[[ Data provided, beginning ]]

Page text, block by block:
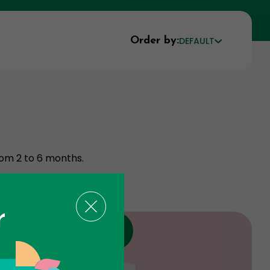
Order by:DEFAULT
2 to 6 months.
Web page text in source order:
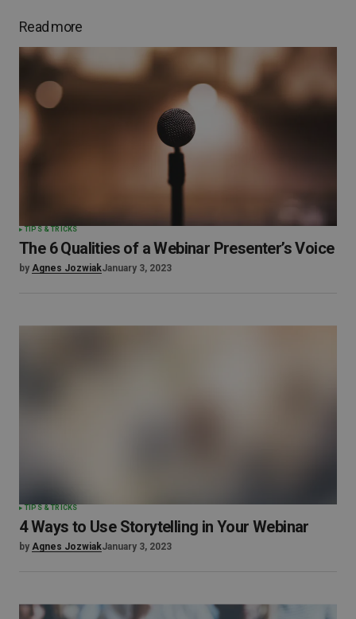
Read more
TIPS & TRICKS
The 6 Qualities of a Webinar Presenter’s Voice
by Agnes JozwiakJanuary 3, 2023
TIPS & TRICKS
4 Ways to Use Storytelling in Your Webinar
by Agnes JozwiakJanuary 3, 2023
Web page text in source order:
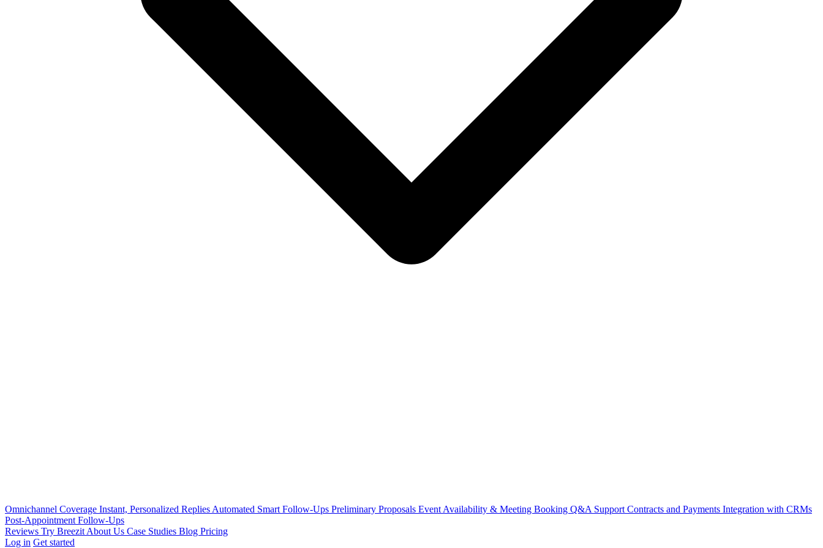
Omnichannel Coverage Instant, Personalized Replies Automated Smart Follow-Ups Preliminary Proposals Event Availability & Meeting Booking Q&A Support Contracts and Payments Integration with CRMs
Post-Appointment Follow-Ups
Reviews Try Breezit About Us Case Studies Blog Pricing
Log in Get started

[[ Data provided, end ]]

• [Problem statement] What you return should match the entries word for word, pictures aside.

• [Your solution]
Page text, block by block:
Order by:DEFAULT
2 to 6 months.
Web page text in source order:
Read more
TIPS & TRICKS
The 6 Qualities of a Webinar Presenter’s Voice
by Agnes JozwiakJanuary 3, 2023
TIPS & TRICKS
4 Ways to Use Storytelling in Your Webinar
by Agnes JozwiakJanuary 3, 2023
Web page text in source order:
Omnichannel Coverage Instant, Personalized Replies Automated Smart Follow-Ups Preliminary Proposals Event Availability & Meeting Booking Q&A Support Contracts and Payments Integration with CRMs
Post-Appointment Follow-Ups
Reviews Try Breezit About Us Case Studies Blog Pricing
Log in Get started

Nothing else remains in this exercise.